Uber na razie nie komentuje sprawy. Przypomnijmy, że to nie pierwsza tego typu decyzja. W zeszłym roku władze Londynu unieważniły licencje firmie Khosrowshahiego, obecnie trwa proces odwoławczy. Ważnym wydarzeniem była też decyzja Trybunału Sprawiedliwości Unii Europejskiej, który stwierdził, że Uber to firma transportowa, a nie technologiczna – jak twierdzą przedstawiciele.

W niektórych krajach z powodu nacisku władz, Uber postanowił „zatrudniać” tylko kierowców z licencją. Tak jest na przykład w Norwegii oraz azjatyckim państwie Mjanma. W zeszłym roku w Oslo zawieszono usługę Uber Pop, na której jeździć mogli kierowcy bez licencji. Więcej na ten temat można przeczytać tutaj – Uber chce zerwać ze złym PR-em. W Norwegii tylko licencjonowani kierowcy.

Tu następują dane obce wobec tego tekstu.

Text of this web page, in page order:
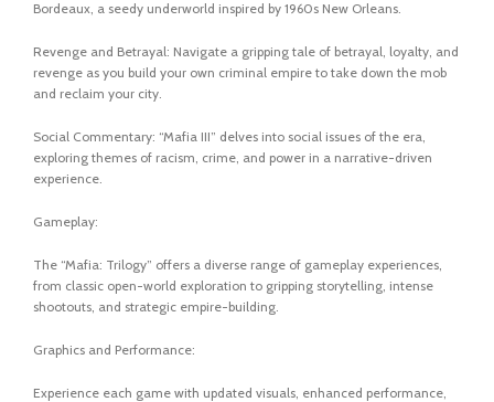
Bordeaux, a seedy underworld inspired by 1960s New Orleans.
Revenge and Betrayal: Navigate a gripping tale of betrayal, loyalty, and
revenge as you build your own criminal empire to take down the mob
and reclaim your city.
Social Commentary: “Mafia III” delves into social issues of the era,
exploring themes of racism, crime, and power in a narrative-driven
experience.
Gameplay:
The “Mafia: Trilogy” offers a diverse range of gameplay experiences,
from classic open-world exploration to gripping storytelling, intense
shootouts, and strategic empire-building.
Graphics and Performance:
Experience each game with updated visuals, enhanced performance,
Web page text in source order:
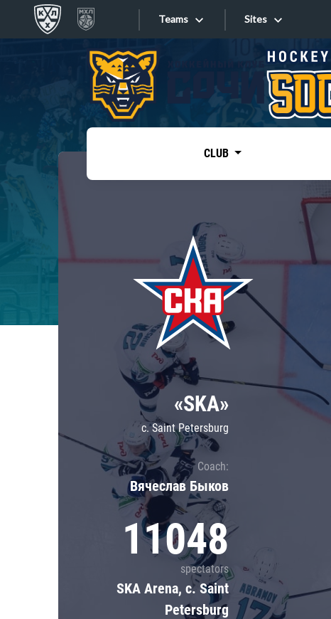
Teams
Tarasov division
Dinamo Mn
Dynamo M
Lokomotiv
Severstal
Shanghai Dragons
CSKA
Sites
Sites
CLUB
«SKA»
c. Saint Petersburg
Coach:
Вячеслав Быков
11048
spectators
SKA Arena, c. Saint
Petersburg

Czytaj także: To koniec testów Ubera? Władze Arizony podjęły decyzję

W zeszłym roku duże protesty przeciwko Uberowi miały miejsce również w Polsce. Na początku czerwca taksówkarze sparaliżowali Warszawę, chcąc w ten sposób zwrócić uwagę rządu i klientów. Czy odniosło to zamierzony skutek? Ciężko stwierdzić. Wielu Warszawiaków zdenerwowało się na taksówkarzy, a od tamtego czasu rząd przedstawił projekt nowej ustawy o transporcie drogowym. Sprawa jakby trochę przycichła…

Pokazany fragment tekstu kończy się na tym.